- **Aim of the task**
Scan the data below and copy each line where "panel" occurs.

Stored data entries:
>>>>

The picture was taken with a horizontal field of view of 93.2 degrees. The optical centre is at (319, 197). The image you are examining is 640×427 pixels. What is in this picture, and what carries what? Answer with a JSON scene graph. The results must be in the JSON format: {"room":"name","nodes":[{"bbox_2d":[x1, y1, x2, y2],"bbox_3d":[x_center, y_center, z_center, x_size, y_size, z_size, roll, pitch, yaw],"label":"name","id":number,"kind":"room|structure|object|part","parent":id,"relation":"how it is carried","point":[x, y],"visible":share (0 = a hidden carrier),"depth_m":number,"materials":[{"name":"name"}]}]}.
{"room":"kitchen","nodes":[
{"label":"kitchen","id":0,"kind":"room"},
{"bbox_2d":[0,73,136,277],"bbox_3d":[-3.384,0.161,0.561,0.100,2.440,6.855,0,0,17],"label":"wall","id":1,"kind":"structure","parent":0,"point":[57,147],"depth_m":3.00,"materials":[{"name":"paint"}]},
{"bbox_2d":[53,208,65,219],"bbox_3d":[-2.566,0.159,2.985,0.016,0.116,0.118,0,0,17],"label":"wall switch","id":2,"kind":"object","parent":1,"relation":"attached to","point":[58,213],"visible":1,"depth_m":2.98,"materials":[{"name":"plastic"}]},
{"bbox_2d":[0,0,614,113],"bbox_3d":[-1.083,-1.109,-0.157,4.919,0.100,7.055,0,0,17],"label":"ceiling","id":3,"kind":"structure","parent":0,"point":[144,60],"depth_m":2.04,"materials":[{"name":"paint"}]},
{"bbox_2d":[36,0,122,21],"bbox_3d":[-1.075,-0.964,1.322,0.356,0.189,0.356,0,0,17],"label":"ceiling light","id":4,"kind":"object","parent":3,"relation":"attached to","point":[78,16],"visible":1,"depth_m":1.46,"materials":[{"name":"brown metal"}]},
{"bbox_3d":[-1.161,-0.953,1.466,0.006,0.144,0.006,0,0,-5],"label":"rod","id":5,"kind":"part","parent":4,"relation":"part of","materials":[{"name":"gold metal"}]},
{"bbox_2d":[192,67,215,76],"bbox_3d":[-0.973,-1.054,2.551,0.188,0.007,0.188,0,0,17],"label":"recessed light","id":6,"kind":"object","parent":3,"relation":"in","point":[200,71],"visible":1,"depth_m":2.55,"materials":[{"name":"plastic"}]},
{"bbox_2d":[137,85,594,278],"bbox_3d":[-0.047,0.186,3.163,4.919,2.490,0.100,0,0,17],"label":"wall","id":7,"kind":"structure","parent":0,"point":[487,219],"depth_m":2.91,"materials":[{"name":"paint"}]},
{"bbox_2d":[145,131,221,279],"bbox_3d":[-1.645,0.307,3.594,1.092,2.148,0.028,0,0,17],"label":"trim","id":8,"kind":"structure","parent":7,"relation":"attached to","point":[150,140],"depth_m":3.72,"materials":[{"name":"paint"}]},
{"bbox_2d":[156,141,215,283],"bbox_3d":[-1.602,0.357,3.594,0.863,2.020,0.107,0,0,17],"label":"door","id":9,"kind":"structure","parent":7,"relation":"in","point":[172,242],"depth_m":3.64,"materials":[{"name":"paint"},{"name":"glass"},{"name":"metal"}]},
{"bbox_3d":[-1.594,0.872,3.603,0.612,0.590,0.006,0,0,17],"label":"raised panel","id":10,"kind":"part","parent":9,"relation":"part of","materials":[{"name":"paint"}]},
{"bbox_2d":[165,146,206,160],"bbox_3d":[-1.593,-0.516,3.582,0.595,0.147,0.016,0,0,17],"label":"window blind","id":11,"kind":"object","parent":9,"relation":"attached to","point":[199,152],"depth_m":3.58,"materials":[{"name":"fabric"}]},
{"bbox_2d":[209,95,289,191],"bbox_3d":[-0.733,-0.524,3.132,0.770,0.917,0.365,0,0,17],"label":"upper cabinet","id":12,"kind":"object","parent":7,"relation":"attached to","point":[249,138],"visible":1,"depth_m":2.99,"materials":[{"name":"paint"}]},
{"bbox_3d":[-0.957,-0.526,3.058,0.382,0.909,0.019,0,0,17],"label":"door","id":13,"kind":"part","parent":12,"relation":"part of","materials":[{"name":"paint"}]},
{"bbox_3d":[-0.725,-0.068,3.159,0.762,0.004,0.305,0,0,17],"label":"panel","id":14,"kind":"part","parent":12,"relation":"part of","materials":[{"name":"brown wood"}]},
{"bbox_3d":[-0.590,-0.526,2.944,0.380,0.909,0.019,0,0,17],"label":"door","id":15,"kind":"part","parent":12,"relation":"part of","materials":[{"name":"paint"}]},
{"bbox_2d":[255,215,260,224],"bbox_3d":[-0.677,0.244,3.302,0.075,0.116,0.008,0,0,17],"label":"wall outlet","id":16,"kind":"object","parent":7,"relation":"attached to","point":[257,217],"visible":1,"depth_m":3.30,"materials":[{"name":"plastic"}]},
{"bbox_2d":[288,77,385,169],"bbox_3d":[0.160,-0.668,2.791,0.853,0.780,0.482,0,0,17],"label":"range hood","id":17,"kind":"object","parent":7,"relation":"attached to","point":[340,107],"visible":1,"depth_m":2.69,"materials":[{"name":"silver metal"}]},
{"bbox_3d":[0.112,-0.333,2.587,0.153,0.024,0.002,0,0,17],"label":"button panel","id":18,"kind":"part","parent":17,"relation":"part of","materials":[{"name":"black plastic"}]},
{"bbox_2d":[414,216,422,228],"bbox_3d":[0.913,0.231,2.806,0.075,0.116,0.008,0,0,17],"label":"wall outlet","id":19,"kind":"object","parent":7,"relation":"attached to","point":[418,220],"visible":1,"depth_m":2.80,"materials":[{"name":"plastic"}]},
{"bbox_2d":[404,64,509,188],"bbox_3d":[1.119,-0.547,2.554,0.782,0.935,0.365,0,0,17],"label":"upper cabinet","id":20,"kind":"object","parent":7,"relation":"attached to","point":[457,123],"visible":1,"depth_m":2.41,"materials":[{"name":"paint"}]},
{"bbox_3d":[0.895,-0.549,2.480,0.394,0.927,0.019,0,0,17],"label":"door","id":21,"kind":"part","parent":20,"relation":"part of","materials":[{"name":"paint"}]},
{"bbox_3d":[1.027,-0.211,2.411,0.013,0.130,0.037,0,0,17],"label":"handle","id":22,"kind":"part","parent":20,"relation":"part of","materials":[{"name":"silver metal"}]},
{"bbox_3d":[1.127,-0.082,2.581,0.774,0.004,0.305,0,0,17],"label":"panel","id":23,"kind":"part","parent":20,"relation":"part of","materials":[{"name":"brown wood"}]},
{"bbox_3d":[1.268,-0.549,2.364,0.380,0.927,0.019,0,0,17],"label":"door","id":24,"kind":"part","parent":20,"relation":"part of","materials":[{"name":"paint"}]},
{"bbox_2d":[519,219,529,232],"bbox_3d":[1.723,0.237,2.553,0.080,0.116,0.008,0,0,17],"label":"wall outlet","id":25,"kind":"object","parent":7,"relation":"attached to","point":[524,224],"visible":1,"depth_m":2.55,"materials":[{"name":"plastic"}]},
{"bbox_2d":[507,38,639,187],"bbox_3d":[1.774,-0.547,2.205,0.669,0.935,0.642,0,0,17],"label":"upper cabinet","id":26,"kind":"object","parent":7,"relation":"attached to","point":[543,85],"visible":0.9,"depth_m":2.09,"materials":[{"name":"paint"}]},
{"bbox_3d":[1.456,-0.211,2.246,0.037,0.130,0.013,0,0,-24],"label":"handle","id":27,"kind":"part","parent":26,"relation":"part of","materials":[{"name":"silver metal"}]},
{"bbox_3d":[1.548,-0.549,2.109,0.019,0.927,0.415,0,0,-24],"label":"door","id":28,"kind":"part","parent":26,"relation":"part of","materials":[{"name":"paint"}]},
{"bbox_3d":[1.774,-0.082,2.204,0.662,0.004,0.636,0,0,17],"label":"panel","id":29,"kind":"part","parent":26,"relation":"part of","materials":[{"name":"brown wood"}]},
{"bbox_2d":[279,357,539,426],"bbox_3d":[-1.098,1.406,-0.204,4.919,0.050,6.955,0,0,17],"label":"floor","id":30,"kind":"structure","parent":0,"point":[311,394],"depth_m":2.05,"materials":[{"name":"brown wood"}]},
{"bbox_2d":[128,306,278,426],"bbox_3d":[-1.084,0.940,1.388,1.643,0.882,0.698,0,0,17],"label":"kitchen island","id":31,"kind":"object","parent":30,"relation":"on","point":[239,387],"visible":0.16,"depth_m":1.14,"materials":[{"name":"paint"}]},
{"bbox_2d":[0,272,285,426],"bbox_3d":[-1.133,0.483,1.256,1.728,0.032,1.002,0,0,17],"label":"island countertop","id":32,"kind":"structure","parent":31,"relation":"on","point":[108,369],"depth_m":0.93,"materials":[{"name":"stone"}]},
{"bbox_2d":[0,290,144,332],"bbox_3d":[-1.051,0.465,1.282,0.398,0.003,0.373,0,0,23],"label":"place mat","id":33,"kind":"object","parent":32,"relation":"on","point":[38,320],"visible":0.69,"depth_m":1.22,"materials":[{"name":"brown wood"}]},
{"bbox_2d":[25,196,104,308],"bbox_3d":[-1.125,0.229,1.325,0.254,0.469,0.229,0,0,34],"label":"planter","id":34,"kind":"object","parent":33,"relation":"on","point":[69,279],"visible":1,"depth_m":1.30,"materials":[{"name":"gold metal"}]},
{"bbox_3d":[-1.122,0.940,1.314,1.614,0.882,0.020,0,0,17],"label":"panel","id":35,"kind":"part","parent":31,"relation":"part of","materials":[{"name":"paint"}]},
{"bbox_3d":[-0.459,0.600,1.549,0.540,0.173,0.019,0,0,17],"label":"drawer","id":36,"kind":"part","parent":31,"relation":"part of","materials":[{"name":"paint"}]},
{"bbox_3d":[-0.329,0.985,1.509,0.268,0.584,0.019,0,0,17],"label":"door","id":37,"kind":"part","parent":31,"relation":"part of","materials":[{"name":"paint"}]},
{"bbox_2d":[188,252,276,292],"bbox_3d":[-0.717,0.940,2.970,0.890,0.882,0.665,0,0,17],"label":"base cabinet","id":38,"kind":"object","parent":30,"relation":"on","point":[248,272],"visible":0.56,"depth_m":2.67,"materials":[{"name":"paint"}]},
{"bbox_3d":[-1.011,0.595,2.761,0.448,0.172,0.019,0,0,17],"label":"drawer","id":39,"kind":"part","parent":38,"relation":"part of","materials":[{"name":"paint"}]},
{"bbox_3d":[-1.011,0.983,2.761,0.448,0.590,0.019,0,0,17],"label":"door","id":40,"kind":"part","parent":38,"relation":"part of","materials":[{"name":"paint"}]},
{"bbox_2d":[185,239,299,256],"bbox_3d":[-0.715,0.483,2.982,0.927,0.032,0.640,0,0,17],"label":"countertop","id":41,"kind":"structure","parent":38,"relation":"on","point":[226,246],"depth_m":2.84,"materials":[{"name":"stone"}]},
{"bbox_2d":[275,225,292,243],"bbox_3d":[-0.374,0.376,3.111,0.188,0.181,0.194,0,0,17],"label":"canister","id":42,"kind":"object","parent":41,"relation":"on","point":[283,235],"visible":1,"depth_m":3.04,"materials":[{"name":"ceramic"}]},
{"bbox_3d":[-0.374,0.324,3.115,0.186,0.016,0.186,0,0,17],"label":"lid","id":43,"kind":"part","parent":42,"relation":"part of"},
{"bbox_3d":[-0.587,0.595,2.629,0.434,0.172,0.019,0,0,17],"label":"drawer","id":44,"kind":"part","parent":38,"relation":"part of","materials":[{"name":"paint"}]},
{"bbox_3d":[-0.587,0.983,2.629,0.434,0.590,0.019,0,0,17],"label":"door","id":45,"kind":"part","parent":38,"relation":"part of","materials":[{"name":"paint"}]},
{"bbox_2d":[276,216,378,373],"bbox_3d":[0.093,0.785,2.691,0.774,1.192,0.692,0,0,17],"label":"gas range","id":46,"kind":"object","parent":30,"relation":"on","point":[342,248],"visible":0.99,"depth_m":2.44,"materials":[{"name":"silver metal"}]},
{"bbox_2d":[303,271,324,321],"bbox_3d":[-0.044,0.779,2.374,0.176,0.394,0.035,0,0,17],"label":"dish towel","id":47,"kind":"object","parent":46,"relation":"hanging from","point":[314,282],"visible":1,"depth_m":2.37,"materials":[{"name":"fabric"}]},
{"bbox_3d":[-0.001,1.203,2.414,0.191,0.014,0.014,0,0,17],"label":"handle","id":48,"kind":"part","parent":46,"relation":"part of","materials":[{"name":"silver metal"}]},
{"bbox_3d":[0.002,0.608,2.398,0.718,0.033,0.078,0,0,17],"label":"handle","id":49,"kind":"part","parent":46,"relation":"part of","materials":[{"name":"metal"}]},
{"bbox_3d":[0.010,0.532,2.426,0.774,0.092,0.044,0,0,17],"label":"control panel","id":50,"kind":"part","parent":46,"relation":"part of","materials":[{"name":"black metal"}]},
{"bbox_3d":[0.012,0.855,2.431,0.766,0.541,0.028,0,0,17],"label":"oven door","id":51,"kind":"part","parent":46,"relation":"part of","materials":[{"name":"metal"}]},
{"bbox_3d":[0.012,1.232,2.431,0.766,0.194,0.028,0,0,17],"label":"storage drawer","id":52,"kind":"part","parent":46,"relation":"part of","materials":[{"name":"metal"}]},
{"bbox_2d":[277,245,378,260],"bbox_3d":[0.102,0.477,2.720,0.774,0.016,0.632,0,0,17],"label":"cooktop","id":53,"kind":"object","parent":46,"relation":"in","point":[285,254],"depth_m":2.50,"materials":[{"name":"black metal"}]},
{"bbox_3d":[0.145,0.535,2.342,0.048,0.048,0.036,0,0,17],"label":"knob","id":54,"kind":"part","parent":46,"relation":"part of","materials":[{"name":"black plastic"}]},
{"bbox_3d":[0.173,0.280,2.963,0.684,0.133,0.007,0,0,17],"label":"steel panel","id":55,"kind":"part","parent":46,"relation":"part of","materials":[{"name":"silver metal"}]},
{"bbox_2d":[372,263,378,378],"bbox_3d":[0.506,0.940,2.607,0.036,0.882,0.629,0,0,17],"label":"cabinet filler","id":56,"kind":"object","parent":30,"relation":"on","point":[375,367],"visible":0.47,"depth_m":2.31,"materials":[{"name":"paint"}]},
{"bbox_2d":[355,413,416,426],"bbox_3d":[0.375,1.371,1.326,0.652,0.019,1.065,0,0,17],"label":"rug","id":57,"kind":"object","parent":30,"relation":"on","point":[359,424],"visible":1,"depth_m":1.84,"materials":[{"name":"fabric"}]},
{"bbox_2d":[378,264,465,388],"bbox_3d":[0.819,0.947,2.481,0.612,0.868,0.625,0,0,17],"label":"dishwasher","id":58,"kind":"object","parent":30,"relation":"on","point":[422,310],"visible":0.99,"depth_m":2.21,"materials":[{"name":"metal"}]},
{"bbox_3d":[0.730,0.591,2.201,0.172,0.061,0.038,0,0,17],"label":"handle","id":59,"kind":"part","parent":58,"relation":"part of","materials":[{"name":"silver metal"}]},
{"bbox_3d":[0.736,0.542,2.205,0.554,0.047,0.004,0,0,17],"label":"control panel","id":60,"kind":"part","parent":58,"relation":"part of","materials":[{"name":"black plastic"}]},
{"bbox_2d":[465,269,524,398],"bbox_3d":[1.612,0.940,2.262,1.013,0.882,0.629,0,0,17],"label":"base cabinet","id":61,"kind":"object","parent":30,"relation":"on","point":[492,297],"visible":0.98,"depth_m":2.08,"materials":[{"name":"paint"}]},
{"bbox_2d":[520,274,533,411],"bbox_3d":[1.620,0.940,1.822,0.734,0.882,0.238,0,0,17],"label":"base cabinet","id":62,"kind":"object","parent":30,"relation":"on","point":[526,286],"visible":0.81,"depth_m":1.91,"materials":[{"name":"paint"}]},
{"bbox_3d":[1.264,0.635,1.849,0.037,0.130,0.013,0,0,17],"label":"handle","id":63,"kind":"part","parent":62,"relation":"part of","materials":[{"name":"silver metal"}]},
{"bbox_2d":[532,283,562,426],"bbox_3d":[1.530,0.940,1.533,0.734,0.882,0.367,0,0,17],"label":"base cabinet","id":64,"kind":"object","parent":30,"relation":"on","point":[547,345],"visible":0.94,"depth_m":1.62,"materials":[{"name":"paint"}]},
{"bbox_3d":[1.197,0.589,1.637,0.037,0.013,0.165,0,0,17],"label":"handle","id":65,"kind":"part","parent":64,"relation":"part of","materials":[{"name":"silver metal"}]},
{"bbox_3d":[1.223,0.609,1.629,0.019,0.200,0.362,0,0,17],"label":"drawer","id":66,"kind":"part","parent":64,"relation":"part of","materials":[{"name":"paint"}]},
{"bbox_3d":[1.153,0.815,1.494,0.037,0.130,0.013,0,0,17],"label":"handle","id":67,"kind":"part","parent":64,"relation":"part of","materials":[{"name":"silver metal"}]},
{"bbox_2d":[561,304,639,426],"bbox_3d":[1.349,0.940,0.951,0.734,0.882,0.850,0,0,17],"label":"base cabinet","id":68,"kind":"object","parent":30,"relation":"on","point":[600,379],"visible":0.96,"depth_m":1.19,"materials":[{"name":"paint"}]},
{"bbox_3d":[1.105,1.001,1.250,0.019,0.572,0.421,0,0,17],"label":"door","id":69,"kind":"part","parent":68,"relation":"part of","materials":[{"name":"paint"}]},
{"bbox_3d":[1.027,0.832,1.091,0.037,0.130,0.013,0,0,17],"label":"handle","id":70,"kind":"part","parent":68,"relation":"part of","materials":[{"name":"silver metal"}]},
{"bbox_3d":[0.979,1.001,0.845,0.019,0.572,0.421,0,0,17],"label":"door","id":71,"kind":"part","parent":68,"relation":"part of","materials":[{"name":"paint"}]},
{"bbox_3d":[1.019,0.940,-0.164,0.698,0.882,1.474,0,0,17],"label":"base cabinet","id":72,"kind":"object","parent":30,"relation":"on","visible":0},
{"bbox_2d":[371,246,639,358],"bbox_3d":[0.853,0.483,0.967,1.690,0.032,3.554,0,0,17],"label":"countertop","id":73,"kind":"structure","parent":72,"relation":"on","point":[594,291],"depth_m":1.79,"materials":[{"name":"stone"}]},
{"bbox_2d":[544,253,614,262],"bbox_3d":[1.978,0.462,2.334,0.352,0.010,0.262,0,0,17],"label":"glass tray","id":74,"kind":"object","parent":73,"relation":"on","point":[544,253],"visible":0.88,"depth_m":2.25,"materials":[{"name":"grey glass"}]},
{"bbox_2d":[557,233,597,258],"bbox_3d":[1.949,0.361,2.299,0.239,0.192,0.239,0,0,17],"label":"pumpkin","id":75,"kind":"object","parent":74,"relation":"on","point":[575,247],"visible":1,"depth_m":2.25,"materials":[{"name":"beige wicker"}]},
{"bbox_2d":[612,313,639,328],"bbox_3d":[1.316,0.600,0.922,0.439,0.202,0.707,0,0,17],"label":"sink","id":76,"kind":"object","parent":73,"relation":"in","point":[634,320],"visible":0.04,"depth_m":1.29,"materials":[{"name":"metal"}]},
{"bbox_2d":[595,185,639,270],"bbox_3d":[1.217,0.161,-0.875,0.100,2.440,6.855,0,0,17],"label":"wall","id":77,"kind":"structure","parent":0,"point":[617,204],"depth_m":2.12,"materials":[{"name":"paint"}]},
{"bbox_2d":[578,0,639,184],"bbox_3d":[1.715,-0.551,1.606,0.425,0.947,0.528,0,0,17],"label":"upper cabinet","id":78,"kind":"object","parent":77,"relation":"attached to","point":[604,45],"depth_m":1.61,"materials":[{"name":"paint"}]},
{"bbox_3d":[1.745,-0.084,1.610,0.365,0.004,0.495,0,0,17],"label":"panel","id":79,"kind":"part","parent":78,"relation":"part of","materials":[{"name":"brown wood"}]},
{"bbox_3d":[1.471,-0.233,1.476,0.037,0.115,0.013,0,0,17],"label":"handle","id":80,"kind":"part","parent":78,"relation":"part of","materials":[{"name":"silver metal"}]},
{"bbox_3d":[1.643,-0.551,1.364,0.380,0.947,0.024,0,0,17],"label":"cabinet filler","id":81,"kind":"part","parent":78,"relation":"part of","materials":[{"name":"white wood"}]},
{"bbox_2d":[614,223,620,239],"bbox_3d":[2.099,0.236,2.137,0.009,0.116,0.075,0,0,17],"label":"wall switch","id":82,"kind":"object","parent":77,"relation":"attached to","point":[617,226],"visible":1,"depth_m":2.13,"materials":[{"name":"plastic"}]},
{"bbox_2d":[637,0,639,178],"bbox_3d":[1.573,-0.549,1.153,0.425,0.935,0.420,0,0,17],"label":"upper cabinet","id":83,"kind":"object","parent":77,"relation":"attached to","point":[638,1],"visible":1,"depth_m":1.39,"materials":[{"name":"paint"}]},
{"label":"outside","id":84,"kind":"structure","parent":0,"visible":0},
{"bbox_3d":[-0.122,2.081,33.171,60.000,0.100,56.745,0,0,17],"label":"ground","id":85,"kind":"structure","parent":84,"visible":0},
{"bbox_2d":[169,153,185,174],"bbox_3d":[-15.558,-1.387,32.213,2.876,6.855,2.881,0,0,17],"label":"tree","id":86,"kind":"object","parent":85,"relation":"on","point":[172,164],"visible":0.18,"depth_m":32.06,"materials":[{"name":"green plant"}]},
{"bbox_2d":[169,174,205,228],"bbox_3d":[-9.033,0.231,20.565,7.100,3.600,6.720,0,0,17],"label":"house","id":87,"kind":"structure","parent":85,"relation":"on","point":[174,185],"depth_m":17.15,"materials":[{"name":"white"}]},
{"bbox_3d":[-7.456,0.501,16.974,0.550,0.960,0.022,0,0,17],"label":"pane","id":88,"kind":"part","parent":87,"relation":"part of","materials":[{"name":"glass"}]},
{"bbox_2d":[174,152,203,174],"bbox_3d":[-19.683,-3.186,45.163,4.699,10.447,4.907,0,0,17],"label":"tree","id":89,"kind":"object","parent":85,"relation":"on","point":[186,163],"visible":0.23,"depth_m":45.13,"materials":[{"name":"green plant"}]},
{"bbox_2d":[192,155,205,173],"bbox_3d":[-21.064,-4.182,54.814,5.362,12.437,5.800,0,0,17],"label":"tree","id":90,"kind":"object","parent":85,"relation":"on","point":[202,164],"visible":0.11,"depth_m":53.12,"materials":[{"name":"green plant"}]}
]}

<<<<

- **Expected answer**
{"bbox_3d":[-1.594,0.872,3.603,0.612,0.590,0.006,0,0,17],"label":"raised panel","id":10,"kind":"part","parent":9,"relation":"part of","materials":[{"name":"paint"}]},
{"bbox_3d":[-0.725,-0.068,3.159,0.762,0.004,0.305,0,0,17],"label":"panel","id":14,"kind":"part","parent":12,"relation":"part of","materials":[{"name":"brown wood"}]},
{"bbox_3d":[0.112,-0.333,2.587,0.153,0.024,0.002,0,0,17],"label":"button panel","id":18,"kind":"part","parent":17,"relation":"part of","materials":[{"name":"black plastic"}]},
{"bbox_3d":[1.127,-0.082,2.581,0.774,0.004,0.305,0,0,17],"label":"panel","id":23,"kind":"part","parent":20,"relation":"part of","materials":[{"name":"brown wood"}]},
{"bbox_3d":[1.774,-0.082,2.204,0.662,0.004,0.636,0,0,17],"label":"panel","id":29,"kind":"part","parent":26,"relation":"part of","materials":[{"name":"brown wood"}]},
{"bbox_3d":[-1.122,0.940,1.314,1.614,0.882,0.020,0,0,17],"label":"panel","id":35,"kind":"part","parent":31,"relation":"part of","materials":[{"name":"paint"}]},
{"bbox_3d":[0.010,0.532,2.426,0.774,0.092,0.044,0,0,17],"label":"control panel","id":50,"kind":"part","parent":46,"relation":"part of","materials":[{"name":"black metal"}]},
{"bbox_3d":[0.173,0.280,2.963,0.684,0.133,0.007,0,0,17],"label":"steel panel","id":55,"kind":"part","parent":46,"relation":"part of","materials":[{"name":"silver metal"}]},
{"bbox_3d":[0.736,0.542,2.205,0.554,0.047,0.004,0,0,17],"label":"control panel","id":60,"kind":"part","parent":58,"relation":"part of","materials":[{"name":"black plastic"}]},
{"bbox_3d":[1.745,-0.084,1.610,0.365,0.004,0.495,0,0,17],"label":"panel","id":79,"kind":"part","parent":78,"relation":"part of","materials":[{"name":"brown wood"}]},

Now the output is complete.